In the SAR investigation, variously substituted chalcones with phenyl and heterocyclic systems were employed. The study focused primarily on the effects of placing the benzyloxy and different electron-donating and withdrawing groups. When chalcones with a heterocyclic system (B8–B11) were compared to those with a phenyl system in terms of their inhibitory profile, the heterocyclic chalcones exhibited relatively higher hMAO-B inhibition. Contrasting the inhibitory values of methylenedioxy (B1 and B2) and benzodioxane (B3) chalcones, the latter exhibited greater hMAO-B inhibition than the former, suggesting that increasing the number of alkyl groups between the two oxygen atoms enhanced hMAO-B inhibition as well as selectivity. Furthermore, the hMAO-B inhibitory ranges of the methylenedioxy chalcones (B1 and B2) displayed that compounds with identical attachments appeared to have vastly differing hMAO-B inhibitory potentials, depending on the position of the benzyloxy group, with the relocation of the benzyloxy group from the ortho (B1) to para position (B2), reducing the hMAO-B inhibitory value to half and intensifying the SI 1.17 times. The para placement of the benzyloxy group in benzodioxane chalcone (B3) raised the hMAO-B inhibitory range thrice higher than that of the methylenedioxy chalcone (B2) with 2.49 times greater selectivity in conjunction to the increased number of alkyl groups.

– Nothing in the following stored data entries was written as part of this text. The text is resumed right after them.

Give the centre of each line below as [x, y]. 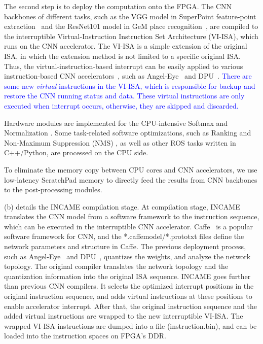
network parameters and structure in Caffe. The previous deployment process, [125, 246]
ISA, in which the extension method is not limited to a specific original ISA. [122, 56]
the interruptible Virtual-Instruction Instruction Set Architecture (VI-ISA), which [131, 36]
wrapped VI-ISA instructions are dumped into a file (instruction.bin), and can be [130, 325]
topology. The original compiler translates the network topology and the [116, 266]
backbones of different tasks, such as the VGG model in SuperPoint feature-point [130, 16]
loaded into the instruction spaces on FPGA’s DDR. [85, 336]
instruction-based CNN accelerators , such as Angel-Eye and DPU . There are [128, 76]
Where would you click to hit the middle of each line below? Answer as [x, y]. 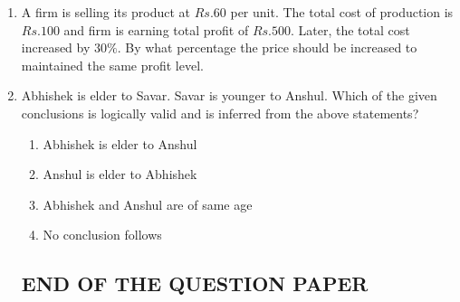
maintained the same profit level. [112, 65]
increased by [56, 47]
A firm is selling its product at [105, 12]
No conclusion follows [102, 235]
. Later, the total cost [350, 29]
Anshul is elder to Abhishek [120, 174]
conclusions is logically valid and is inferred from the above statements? [220, 113]
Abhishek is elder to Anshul [120, 143]
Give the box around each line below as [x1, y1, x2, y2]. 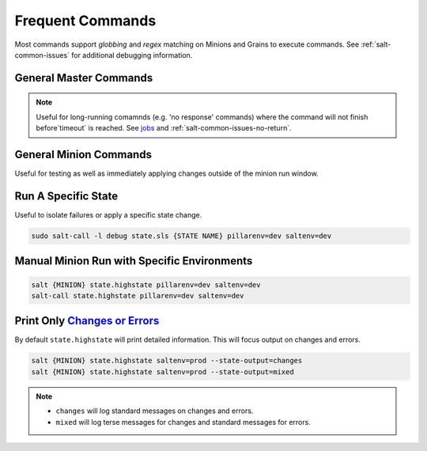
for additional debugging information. [71, 50, 193, 59]
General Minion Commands [14, 147, 152, 161]
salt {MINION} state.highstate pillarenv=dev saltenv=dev [31, 280, 261, 289]
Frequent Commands [14, 12, 157, 29]
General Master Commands [14, 71, 153, 85]
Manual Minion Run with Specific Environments [14, 254, 253, 268]
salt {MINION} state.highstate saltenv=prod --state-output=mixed [31, 367, 294, 376]
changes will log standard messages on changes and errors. [55, 406, 254, 415]
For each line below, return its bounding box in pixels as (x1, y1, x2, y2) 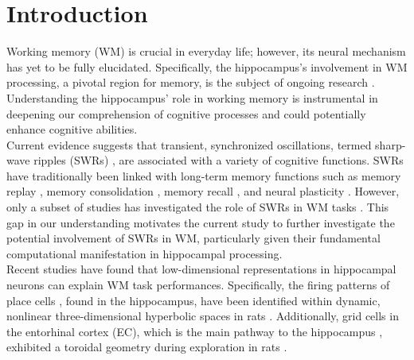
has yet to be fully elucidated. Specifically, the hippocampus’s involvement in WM (6, 58, 408, 75)
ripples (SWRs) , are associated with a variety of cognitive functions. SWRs (33, 152, 404, 168)
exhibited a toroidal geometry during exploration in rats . (6, 339, 287, 355)
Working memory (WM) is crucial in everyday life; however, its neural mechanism (6, 43, 406, 60)
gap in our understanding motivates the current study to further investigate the (6, 214, 395, 230)
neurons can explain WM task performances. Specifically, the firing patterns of (6, 277, 390, 293)
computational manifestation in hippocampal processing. (6, 245, 283, 261)
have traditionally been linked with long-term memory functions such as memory (6, 167, 401, 184)
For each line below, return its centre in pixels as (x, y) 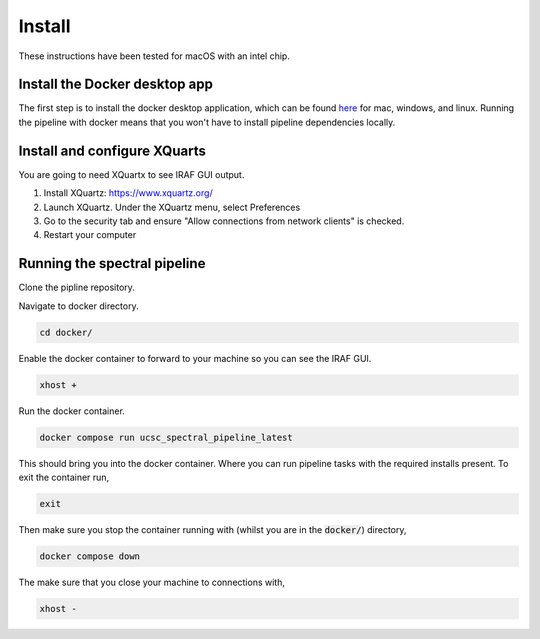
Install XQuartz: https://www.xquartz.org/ (128, 193)
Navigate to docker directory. (78, 306)
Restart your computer (90, 235)
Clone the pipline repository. (76, 287)
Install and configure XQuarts (112, 150)
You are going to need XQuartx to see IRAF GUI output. (131, 174)
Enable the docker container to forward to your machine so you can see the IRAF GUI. (195, 358)
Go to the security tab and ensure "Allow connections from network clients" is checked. (224, 221)

Analogues with bromothiophene ring presented the strong hMAO-B inhibiting heterocyclic chalcone, when the benzyloxy group tethered to the para position (B8). Shifting the benzyloxy group to the ortho position (B9) exhibited the lowest inhibiting chalcone of the heterocyclic series with an SI difference of 45.39-fold. The greatest hMAO-B inhibitory chalcone (B10) of the entire series, with an SI value of 504.791 on anchoring the benzyloxy on para position, was shown by analogues with thiophene rings in comparison. In contrast, its ortho derivative (B11) showed a poor inhibition of hMAO-B and its SI value was 72.99 times lower than that of the para derivative. The inhibitory profiles of both bromothiophene (B8 and B9) and thiophene (B10 and B11) analogues showed how the bromine molecule affects the inhibition value of both para and ortho benzyloxy tethered chalcones, with the para analogues (B8 and B10), showing a variation of 4.97-fold and the ortho analogues (B9 and B11), expressing a difference of 3.09-fold in SI. Contrary to the benchmarks clorgyline (IC50 = 0.110 µM) and pargyline (IC50 = 0.140 µM), the highest activity compound (B10) had a low IC50 value of 0.067 µM.

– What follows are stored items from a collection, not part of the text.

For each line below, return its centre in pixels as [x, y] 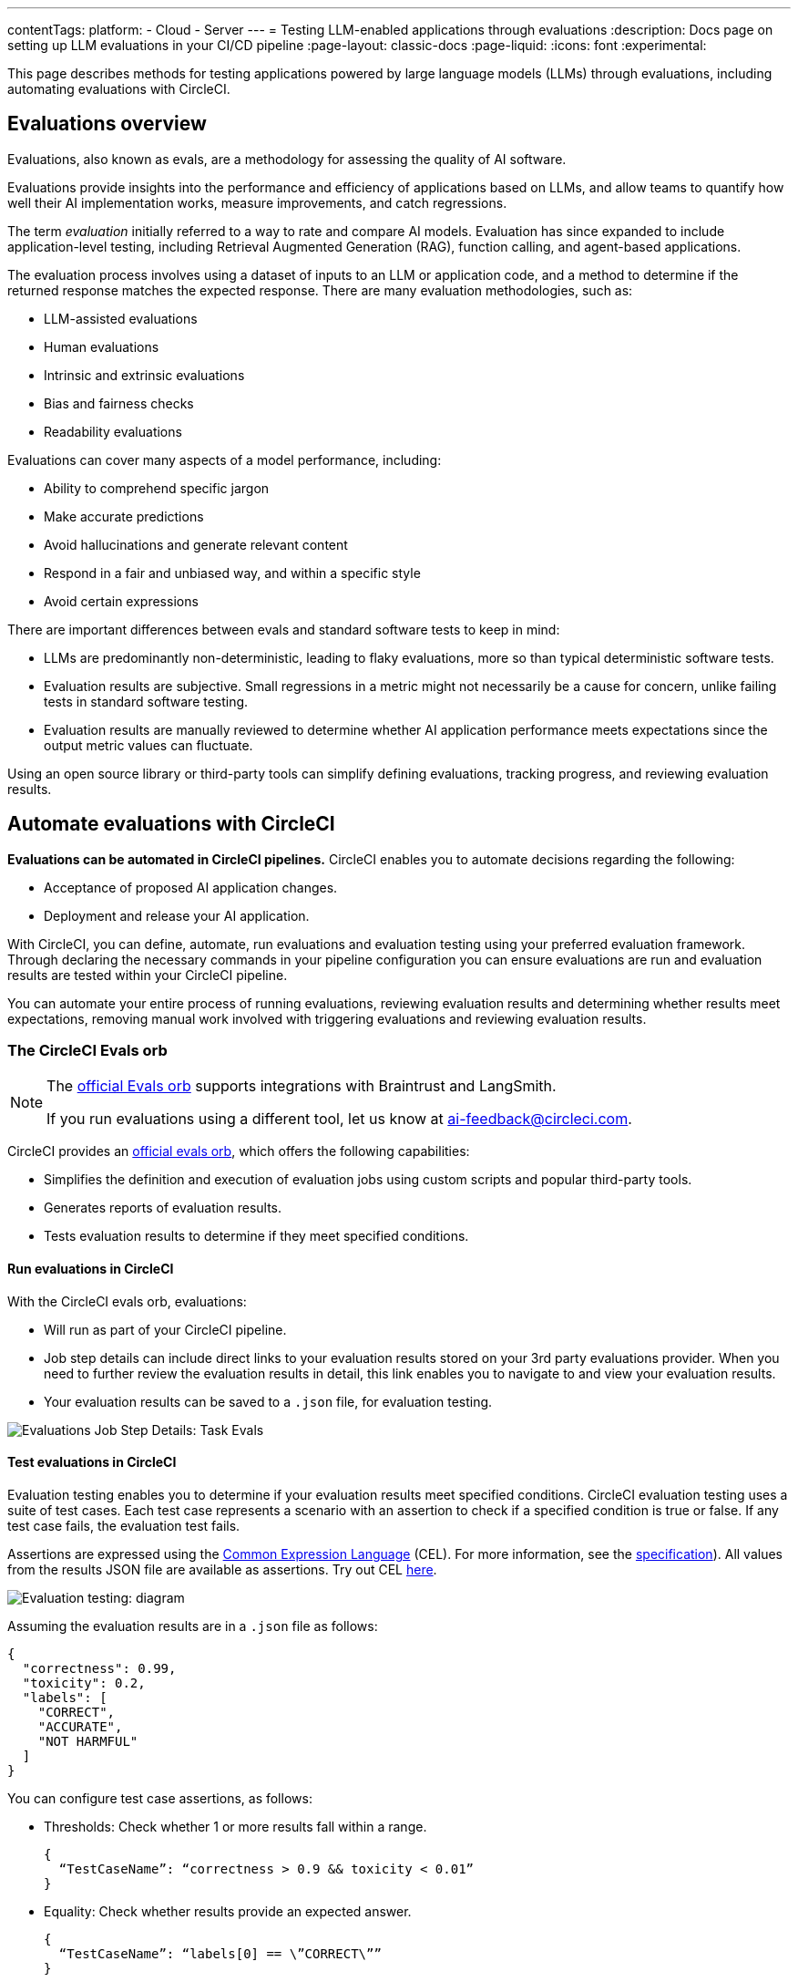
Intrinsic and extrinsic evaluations [144, 375]
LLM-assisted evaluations [121, 318]
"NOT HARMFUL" [88, 1741]
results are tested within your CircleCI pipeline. [148, 975]
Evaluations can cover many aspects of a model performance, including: [225, 459]
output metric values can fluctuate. [148, 745]
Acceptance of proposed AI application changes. [191, 887]
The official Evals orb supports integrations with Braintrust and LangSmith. [302, 1086]

Similar to this, chalcones with a phenyl system demonstrate a change in IC50 value when the position of the benzyloxy group was swapped from ortho to para. With an SI variation of 1.41-fold, methyl sulfonyl chalcones showed a lower IC50 value for para benzyloxy linked molecule (B5) than ortho (B4). The same property was also disclosed by thiophenyl chalcones, but with a greater SI variation of 13.84 times for para (B7) over ortho (B6). The folder SI for trifluoromethyl chalcones differed by 147.05 for the para (B13) vs the ortho (B12) analogues, with the para analogue having a lower IC50 value of 0.255 µM. In a similar vein, ethoxy chalcone (B14 and B15) had an IC50 value for its para counterpart (B15) of 0.120 µM, which was 81.58 times more selective than its ortho analogue (B14).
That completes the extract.